Looks like you ran out of space on the builder. Try expanding the volume:
Find the builder app
❯ fly apps list | grep builder
fly-builder-broken-haze-2872 personal suspended
Find the builder volume
❯ fly vol list -a fly-builder-broken-haze-2872
ID STATE NAME SIZE REGION ZONE ENCRYPTED ATTACHED VM CREATED AT
vol_v8mo70jjey6dndlr created machine_data 5GB iad de98 true 78165d2b544968 24 minutes ago
Expand it
❯ fly vol extend -a fly-builder-broken-haze-2872 vol_v8mo70jjey6dndlr -s 30
@ben-io I tried extending the volume to 80GB but it still doesn’t work, and the fly dashboard says only 12GB of the volume is in use.

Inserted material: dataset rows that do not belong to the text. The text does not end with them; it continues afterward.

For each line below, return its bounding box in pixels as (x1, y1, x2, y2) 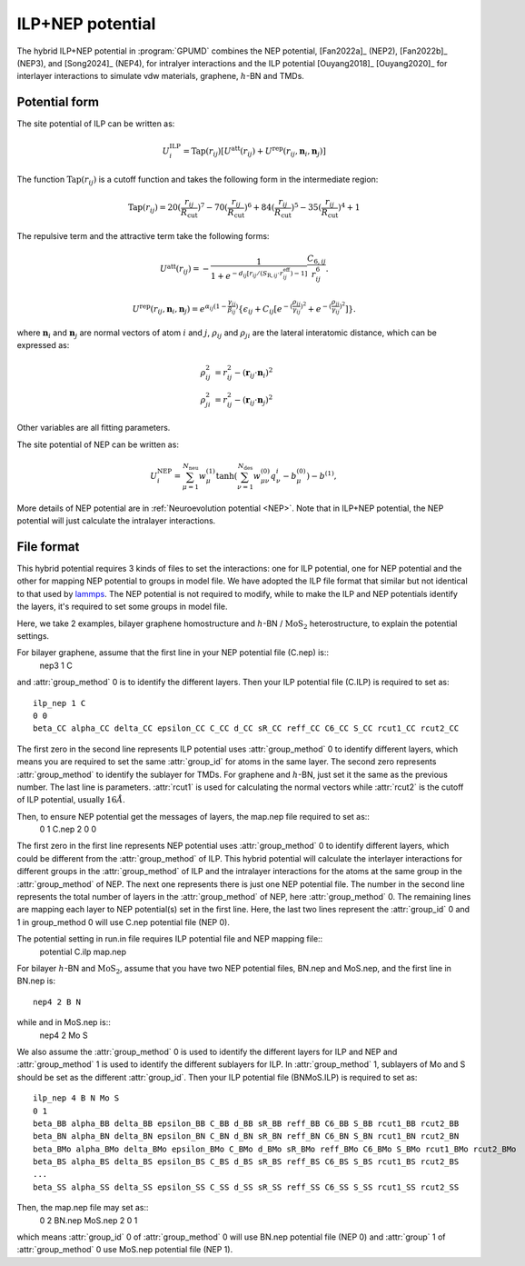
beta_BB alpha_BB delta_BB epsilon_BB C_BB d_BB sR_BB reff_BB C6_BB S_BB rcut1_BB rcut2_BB (33, 1118, 460, 1129)
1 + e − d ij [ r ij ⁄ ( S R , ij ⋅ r (210, 269, 283, 281)
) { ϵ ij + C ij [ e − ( (235, 302, 293, 315)
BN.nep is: (16, 975, 56, 986)
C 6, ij (307, 254, 326, 266)
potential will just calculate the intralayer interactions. (16, 515, 216, 526)
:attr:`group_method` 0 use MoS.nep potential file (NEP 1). (16, 1244, 233, 1255)
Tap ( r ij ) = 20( (127, 203, 182, 215)
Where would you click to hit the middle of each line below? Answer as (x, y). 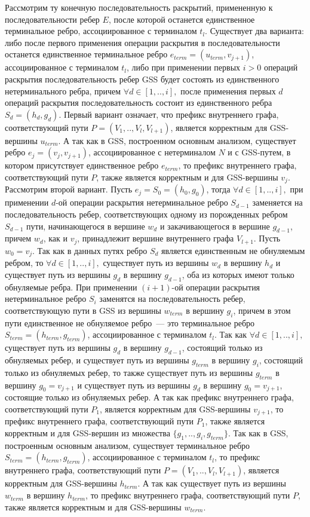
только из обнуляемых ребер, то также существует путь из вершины (129, 372)
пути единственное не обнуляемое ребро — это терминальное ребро (130, 322)
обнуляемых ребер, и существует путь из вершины (97, 360)
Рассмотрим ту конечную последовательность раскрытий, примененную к (139, 7)
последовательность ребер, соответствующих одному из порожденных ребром (146, 214)
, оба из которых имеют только (238, 274)
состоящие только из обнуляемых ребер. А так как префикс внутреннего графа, (149, 397)
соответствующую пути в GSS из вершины (83, 310)
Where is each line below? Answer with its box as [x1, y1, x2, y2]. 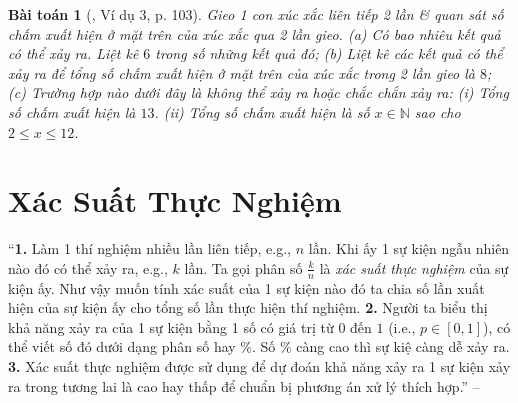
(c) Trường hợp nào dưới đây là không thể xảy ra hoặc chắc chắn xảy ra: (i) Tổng [8, 82, 509, 103]
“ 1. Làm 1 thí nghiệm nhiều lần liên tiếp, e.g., [8, 238, 292, 259]
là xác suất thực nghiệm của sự [319, 257, 509, 278]
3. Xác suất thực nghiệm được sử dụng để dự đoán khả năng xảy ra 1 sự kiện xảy [8, 356, 511, 377]
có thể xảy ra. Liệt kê [8, 43, 139, 64]
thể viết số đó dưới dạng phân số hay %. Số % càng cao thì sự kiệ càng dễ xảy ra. [8, 336, 510, 357]
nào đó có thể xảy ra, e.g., [8, 257, 168, 278]
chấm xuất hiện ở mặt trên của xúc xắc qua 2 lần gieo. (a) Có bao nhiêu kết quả [8, 23, 501, 44]

I tried deleting the builder and running it again but still the same issue.
I tried running the deploy locally but it looks like it doesn’t support creating overlaybd images locally.
Here’s the last few log lines of my last attempt:
2024-05-01T22:36:37.706 app[17816475ce5078] syd [info] time="2024-05-01T22:36:37.706618135Z" level=info msg="fdaa:0:7e:a7b:9076:0:a:800 - - [01/May/2024:22:36:37 +0000] \"GET /flyio/v1/extendDeadline HTTP/1.1\" 202 0"
2024-05-01T22:36:38.348 app[17816475ce5078] syd [info] time="2024-05-01T22:36:38Z" level=error msg="failed to build overlaybd: failed to build \"sha256:4ae533fa5815b2b9c508ebaa1ef3212cba385fd30013183b687a70b9426f859b\": failed to build tmp_conv/1--4ae533fa5815b2b9c508ebaa1ef3212cba385fd30013183b687a70b9426f859b: write tmp_conv/1--4ae533fa5815b2b9c508ebaa1ef3212cba385fd30013183b687a70b9426f859b/0003_sha256:e4c82a20fcbf9d3a45f13f59c4ded14a4ca5e7b160a12f412fef1fa44164919f/layer.tar: no space left on device"
2024-05-01T22:36:38.804 app[17816475ce5078] syd [info] time="2024-05-01T22:36:38.804111875Z" level=info msg="fdaa:0:7e:a7b:9076:0:a:800 - - [01/May/2024:22:31:41 +0000] \"POST /flyio/v1/buildOverlaybdImage HTTP/1.1\" 500 2346"
2024-05-01T22:36:39.203 app[17816475ce5078] syd [info] WARN Reaped child process with pid: 914 and signal: SIGPIPE, core dumped? false
And here’s the Dockerfile
FROM ollama/ollama:0.1.33-rc5
RUN ollama serve & sleep 5 && ollama pull llama3:8b-instruct-q8_0 && kill $!